On November 9, they asked Van Hoydonck what country it was and he told them it was a free republic with no police. Six went ashore in the longboat, with the clothing and effects of the murdered men. They said that they were shipwrecked sailors, but this was revealed as false and they were arrested. Angelos cracked and told the truth.

On the morning of November 10, a gunboat came alongside and told Van Hoydonck to send off his boat. He was resisted and drove the men in at the point of a pistol. After hearing Van Hoydonck's story, he sent him ashore to talk with the police and later gave him 10 armed sailors to arrest the remaining mutineers.

== Trial ==
After 6 weeks deliberations, the French courts surrendered jurisdiction and the crew was returned to London for trial at the Old Bailey.

They were tried first by Sir Thomas Henry, but later by Mr Justice Brett (Lord Esher). During the trial, the remains of the corpses of the murdered men washed up on the French coast. Van Hoydonck was sent to view them. They consisted of three heads, and one headless body. The fishermen who found the heads had buried them, and were unable to locate them again. The body was badly decomposed, and had been stabbed 16 times. It is supposed to be that of Stanley Hatfield.

Cargalis, Caladis, Cacaris, and Kaida were found guilty and hanged at Newgate on May 23, 1876. The rest were released.

===Aftermath===
The Lennie was taken to La Rochelle and then to Nantes from which she sailed with a new crew.

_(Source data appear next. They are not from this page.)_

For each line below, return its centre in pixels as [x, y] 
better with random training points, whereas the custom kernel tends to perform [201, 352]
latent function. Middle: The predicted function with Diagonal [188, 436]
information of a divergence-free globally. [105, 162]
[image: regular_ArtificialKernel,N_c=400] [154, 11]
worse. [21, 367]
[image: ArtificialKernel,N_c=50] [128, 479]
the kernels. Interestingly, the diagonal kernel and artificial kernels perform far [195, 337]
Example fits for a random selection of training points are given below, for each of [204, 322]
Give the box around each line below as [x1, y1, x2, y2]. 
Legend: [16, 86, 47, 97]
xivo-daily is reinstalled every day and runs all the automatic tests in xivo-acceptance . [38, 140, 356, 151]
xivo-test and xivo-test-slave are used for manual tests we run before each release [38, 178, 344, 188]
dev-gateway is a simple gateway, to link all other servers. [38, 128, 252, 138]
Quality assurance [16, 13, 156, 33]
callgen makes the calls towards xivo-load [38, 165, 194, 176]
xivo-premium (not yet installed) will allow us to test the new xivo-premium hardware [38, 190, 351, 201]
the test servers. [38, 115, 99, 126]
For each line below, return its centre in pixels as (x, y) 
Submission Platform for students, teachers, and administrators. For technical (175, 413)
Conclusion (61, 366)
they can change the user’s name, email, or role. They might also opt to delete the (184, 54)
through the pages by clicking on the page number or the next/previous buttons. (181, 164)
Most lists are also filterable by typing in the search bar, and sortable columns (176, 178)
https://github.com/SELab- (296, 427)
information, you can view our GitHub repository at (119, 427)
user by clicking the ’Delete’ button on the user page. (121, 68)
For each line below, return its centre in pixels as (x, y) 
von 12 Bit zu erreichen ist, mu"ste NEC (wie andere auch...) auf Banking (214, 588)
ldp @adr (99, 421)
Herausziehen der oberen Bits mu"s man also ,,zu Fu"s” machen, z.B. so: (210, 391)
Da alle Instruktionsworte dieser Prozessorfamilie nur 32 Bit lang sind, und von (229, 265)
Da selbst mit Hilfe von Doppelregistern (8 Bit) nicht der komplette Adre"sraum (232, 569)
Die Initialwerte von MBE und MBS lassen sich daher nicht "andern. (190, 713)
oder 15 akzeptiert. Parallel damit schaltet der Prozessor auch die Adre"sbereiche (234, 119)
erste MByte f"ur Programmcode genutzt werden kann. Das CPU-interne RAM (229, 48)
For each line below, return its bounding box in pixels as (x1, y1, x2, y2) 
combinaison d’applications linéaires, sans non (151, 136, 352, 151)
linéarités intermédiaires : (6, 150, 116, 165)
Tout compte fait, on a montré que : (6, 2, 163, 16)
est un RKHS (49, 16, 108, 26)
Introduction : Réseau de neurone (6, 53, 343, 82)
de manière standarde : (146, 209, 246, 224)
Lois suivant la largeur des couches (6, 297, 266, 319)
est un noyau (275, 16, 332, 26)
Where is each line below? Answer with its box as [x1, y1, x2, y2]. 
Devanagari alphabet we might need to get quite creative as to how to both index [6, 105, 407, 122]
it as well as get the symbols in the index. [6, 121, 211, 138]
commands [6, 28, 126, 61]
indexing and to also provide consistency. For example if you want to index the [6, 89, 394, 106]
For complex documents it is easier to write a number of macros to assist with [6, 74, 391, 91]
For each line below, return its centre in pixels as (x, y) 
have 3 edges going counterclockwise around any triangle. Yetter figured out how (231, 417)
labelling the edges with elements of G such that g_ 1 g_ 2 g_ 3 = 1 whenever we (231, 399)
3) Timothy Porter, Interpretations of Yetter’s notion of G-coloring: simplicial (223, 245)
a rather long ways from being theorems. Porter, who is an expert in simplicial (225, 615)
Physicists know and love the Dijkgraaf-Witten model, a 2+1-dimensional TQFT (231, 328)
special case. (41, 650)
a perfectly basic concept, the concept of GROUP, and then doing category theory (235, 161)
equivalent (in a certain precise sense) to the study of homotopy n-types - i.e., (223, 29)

Justice Brett praised the actions of Van Hoydonck and ordered £50 paid to him for his conduct.
The Aristocratic Order of St. John of Jerusalem awarded him a silver medal and Trousselot a bronze one. He later wrote a book about his experiences and worked as a gate-man at the Antwerp docks. Van Hoydonck owned a pub in Middlesex for a time, but was bankrupt by 1892.

Trousselot received the Legion of Honour from France and later moved to New Zealand, where he and others are remembered for aiding a double shipwreck in Timaru in May 1882.

The Lennie ran aground on Digby Neck in 1889.